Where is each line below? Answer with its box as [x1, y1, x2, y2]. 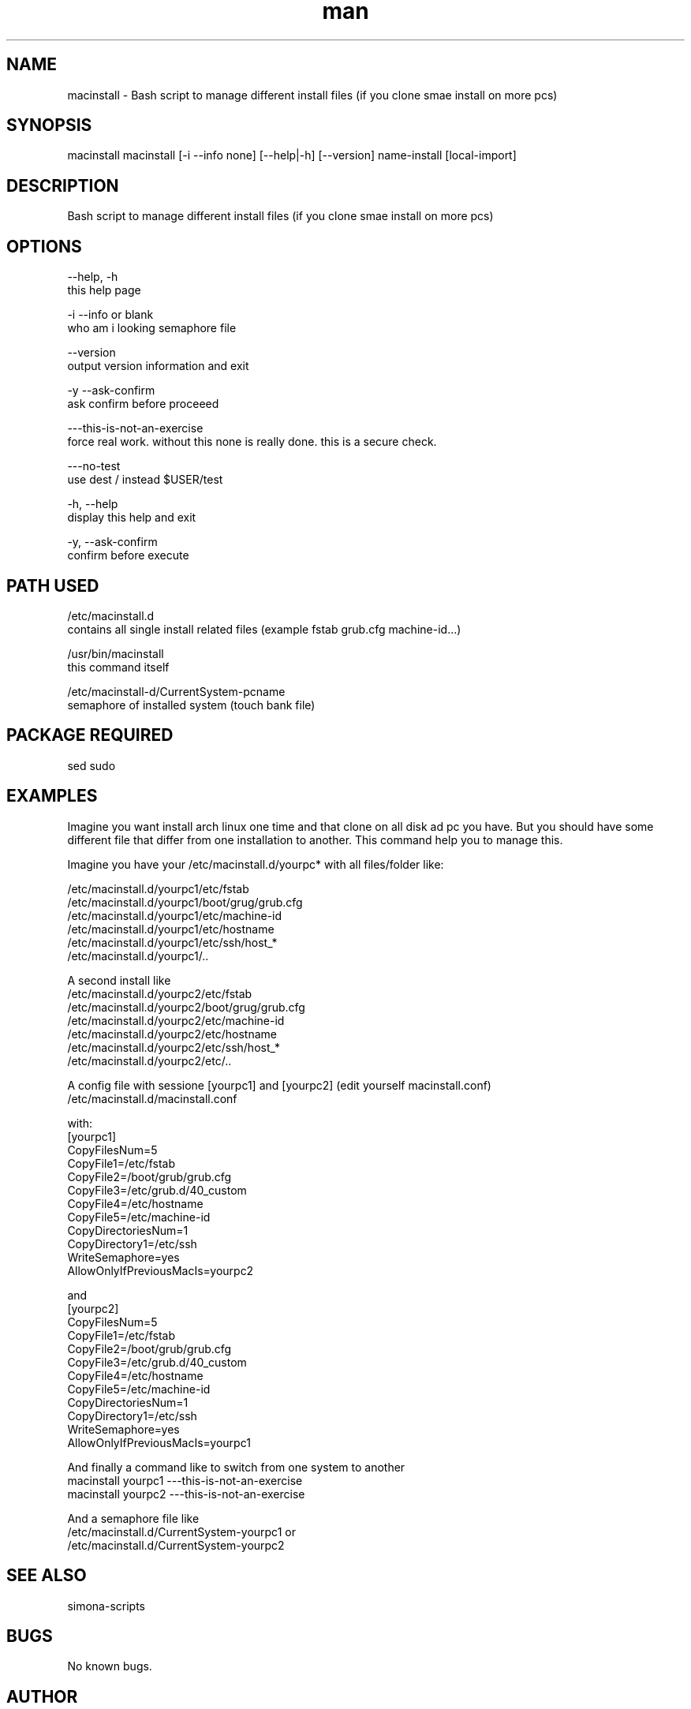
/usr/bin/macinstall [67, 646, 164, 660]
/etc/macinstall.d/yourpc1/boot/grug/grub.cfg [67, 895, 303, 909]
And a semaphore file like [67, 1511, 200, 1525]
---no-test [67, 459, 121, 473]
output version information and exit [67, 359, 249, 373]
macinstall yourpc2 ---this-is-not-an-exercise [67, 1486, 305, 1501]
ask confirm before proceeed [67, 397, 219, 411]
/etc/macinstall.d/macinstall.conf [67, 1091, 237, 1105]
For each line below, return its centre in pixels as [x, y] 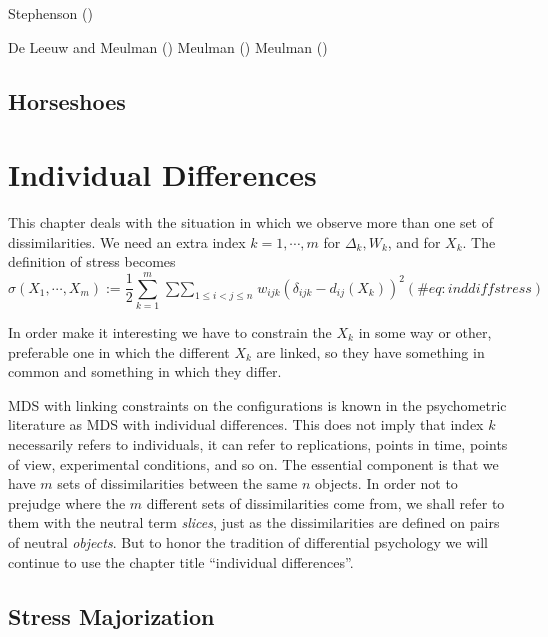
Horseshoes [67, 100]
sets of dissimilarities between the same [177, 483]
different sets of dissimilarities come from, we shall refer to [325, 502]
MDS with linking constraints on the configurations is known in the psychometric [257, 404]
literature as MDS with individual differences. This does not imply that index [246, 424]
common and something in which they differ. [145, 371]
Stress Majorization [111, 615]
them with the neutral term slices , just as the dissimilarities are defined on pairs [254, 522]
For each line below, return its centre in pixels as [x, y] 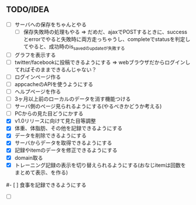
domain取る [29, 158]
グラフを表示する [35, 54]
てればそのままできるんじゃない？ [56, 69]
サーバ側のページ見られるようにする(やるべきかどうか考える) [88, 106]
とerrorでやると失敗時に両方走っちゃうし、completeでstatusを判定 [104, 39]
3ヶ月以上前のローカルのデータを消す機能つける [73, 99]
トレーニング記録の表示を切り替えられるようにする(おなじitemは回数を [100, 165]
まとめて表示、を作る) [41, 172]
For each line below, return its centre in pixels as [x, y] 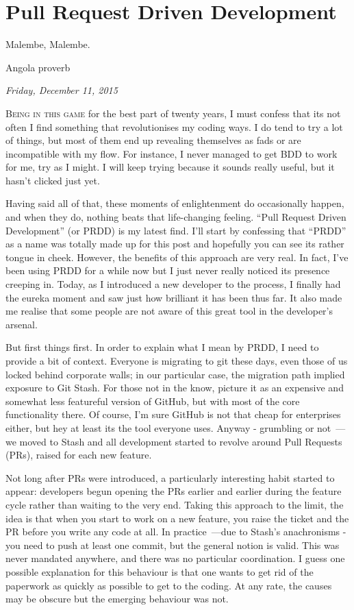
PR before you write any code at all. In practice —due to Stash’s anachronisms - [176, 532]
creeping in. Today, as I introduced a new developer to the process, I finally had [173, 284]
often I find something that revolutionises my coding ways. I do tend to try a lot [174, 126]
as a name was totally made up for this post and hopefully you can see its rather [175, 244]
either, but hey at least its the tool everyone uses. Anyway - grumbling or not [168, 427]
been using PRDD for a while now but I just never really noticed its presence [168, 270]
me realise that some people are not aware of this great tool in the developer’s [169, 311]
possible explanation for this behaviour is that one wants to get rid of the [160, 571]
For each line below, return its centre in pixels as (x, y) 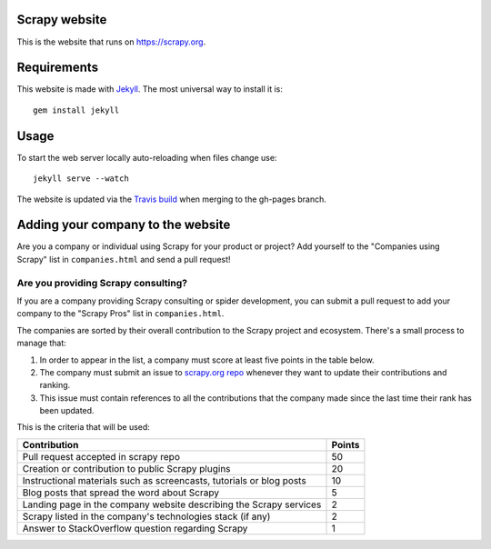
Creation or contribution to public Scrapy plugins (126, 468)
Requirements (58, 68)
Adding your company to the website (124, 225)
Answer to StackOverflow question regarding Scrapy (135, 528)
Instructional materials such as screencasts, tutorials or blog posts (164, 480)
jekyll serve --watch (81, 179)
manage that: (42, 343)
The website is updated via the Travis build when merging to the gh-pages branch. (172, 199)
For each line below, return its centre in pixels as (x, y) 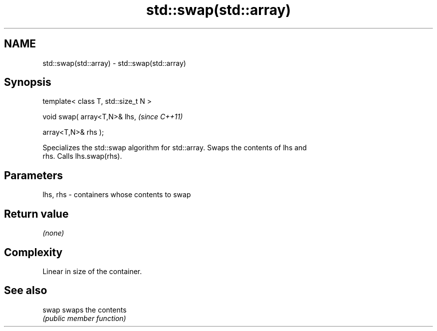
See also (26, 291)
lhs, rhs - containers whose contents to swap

* * *

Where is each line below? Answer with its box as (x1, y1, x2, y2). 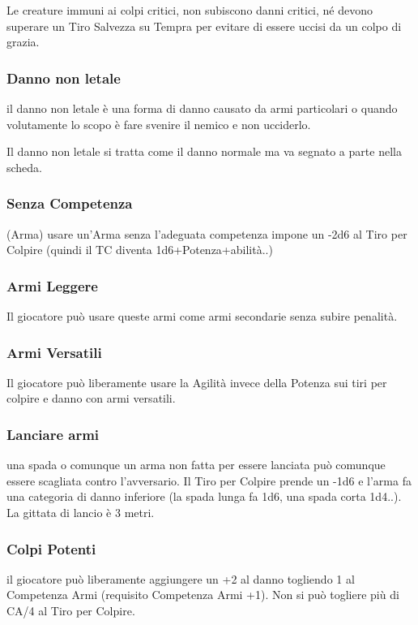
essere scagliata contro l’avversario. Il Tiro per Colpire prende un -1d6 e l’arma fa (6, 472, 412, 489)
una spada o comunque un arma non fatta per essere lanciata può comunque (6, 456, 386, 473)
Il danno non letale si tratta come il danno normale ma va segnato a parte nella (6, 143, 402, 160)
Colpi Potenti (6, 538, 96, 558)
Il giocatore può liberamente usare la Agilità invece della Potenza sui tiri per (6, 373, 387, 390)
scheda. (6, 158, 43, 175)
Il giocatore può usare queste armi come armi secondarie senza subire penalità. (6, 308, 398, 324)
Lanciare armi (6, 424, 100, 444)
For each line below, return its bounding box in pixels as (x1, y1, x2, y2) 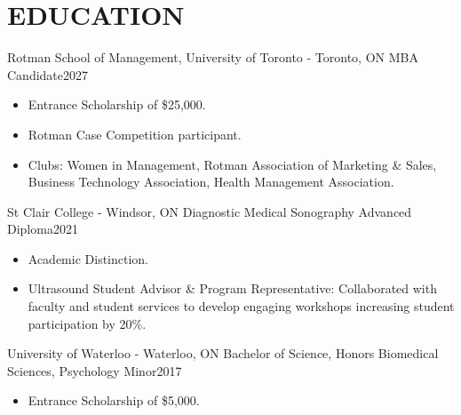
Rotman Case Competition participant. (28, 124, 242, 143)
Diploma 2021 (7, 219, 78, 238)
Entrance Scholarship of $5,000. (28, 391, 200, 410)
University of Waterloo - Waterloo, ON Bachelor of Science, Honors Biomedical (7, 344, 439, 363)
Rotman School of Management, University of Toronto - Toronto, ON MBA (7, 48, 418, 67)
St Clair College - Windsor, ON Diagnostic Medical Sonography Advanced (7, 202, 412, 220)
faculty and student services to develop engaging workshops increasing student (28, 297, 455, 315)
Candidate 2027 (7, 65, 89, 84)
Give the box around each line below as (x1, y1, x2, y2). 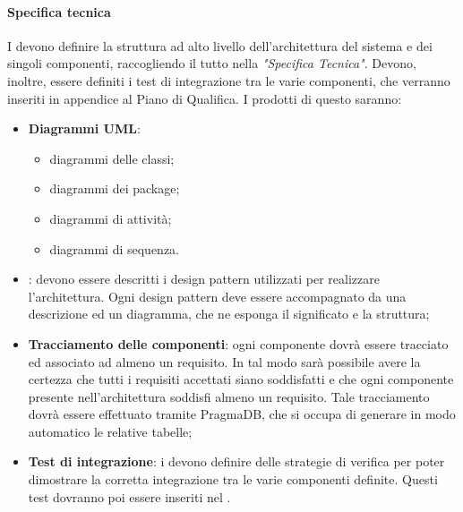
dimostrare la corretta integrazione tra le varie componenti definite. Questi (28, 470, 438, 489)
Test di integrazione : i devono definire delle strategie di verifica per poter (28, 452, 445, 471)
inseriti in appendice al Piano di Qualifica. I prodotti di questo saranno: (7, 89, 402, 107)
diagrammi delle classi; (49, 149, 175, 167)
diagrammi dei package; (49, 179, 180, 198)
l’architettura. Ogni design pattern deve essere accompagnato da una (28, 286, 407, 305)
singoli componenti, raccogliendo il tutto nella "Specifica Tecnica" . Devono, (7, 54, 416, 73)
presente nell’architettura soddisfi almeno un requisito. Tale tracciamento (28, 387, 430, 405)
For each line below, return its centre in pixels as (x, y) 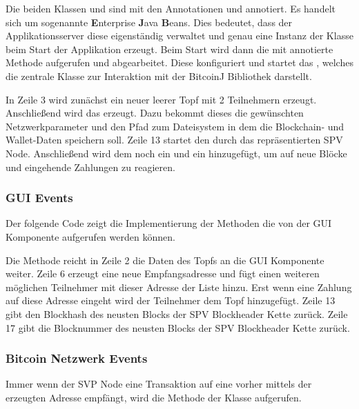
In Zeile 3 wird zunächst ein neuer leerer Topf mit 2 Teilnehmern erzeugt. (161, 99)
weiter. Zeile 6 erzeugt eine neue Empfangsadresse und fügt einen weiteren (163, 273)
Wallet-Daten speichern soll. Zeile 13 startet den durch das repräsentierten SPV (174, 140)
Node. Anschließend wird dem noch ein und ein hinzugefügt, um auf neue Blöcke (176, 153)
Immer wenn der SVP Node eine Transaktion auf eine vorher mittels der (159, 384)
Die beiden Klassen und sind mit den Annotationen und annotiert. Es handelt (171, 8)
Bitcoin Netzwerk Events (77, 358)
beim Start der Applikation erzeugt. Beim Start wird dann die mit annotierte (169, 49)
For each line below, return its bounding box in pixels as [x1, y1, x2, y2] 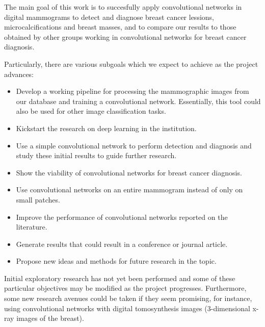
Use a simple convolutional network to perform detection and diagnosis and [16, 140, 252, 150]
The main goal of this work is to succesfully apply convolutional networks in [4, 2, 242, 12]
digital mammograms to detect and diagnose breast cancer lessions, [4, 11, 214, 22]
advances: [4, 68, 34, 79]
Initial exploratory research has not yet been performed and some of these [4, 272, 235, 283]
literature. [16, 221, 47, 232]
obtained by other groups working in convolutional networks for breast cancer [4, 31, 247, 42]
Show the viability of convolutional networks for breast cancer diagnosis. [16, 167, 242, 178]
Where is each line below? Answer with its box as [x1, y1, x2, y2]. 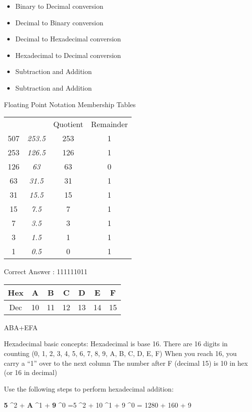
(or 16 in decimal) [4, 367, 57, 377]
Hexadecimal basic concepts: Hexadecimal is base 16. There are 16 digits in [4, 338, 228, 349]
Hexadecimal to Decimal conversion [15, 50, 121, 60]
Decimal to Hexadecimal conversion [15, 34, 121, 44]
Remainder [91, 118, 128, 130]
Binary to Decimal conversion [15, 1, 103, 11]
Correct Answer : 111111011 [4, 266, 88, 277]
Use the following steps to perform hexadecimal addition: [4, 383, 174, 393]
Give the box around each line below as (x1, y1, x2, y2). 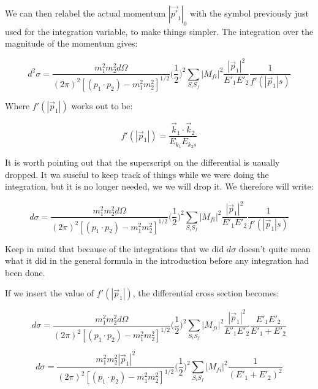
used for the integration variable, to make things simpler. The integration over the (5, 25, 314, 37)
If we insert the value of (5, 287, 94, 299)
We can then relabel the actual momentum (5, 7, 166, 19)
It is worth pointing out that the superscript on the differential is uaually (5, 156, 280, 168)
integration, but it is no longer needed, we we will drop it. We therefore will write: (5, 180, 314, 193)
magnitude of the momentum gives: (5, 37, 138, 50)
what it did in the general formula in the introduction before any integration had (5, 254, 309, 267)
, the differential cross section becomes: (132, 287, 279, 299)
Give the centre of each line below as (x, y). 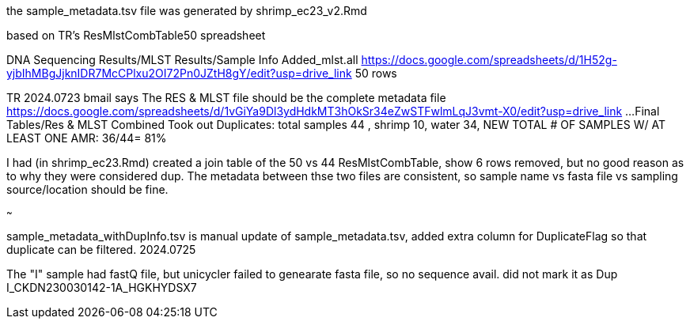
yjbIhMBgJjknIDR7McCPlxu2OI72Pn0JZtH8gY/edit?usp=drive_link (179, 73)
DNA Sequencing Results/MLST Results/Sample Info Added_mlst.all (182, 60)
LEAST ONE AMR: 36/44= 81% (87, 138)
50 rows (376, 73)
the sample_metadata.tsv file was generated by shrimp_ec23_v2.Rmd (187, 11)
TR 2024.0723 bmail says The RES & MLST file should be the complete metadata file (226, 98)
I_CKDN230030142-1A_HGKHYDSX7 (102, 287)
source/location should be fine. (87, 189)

## What to produce
Begin at the line in the entries above that has "Il giocatore può liberamente", stop after the line that has "Node. Anschließend wird", and output exactly those lines without pictures.

## Completed exercise
Il giocatore può liberamente usare la Agilità invece della Potenza sui tiri per (6, 373, 387, 390)
scheda. (6, 158, 43, 175)
Il giocatore può usare queste armi come armi secondarie senza subire penalità. (6, 308, 398, 324)
Lanciare armi (6, 424, 100, 444)
For each line below, return its bounding box in pixels as (x1, y1, x2, y2) 
Rotman Case Competition participant. (28, 124, 242, 143)
Diploma 2021 (7, 219, 78, 238)
Entrance Scholarship of $5,000. (28, 391, 200, 410)
University of Waterloo - Waterloo, ON Bachelor of Science, Honors Biomedical (7, 344, 439, 363)
Rotman School of Management, University of Toronto - Toronto, ON MBA (7, 48, 418, 67)
St Clair College - Windsor, ON Diagnostic Medical Sonography Advanced (7, 202, 412, 220)
faculty and student services to develop engaging workshops increasing student (28, 297, 455, 315)
Candidate 2027 (7, 65, 89, 84)
Give the box around each line below as (x1, y1, x2, y2). 
dimostrare la corretta integrazione tra le varie componenti definite. Questi (28, 470, 438, 489)
Test di integrazione : i devono definire delle strategie di verifica per poter (28, 452, 445, 471)
inseriti in appendice al Piano di Qualifica. I prodotti di questo saranno: (7, 89, 402, 107)
diagrammi delle classi; (49, 149, 175, 167)
diagrammi dei package; (49, 179, 180, 198)
l’architettura. Ogni design pattern deve essere accompagnato da una (28, 286, 407, 305)
singoli componenti, raccogliendo il tutto nella "Specifica Tecnica" . Devono, (7, 54, 416, 73)
presente nell’architettura soddisfi almeno un requisito. Tale tracciamento (28, 387, 430, 405)
For each line below, return its centre in pixels as (x, y) 
In Zeile 3 wird zunächst ein neuer leerer Topf mit 2 Teilnehmern erzeugt. (161, 99)
weiter. Zeile 6 erzeugt eine neue Empfangsadresse und fügt einen weiteren (163, 273)
Wallet-Daten speichern soll. Zeile 13 startet den durch das repräsentierten SPV (174, 140)
Node. Anschließend wird dem noch ein und ein hinzugefügt, um auf neue Blöcke (176, 153)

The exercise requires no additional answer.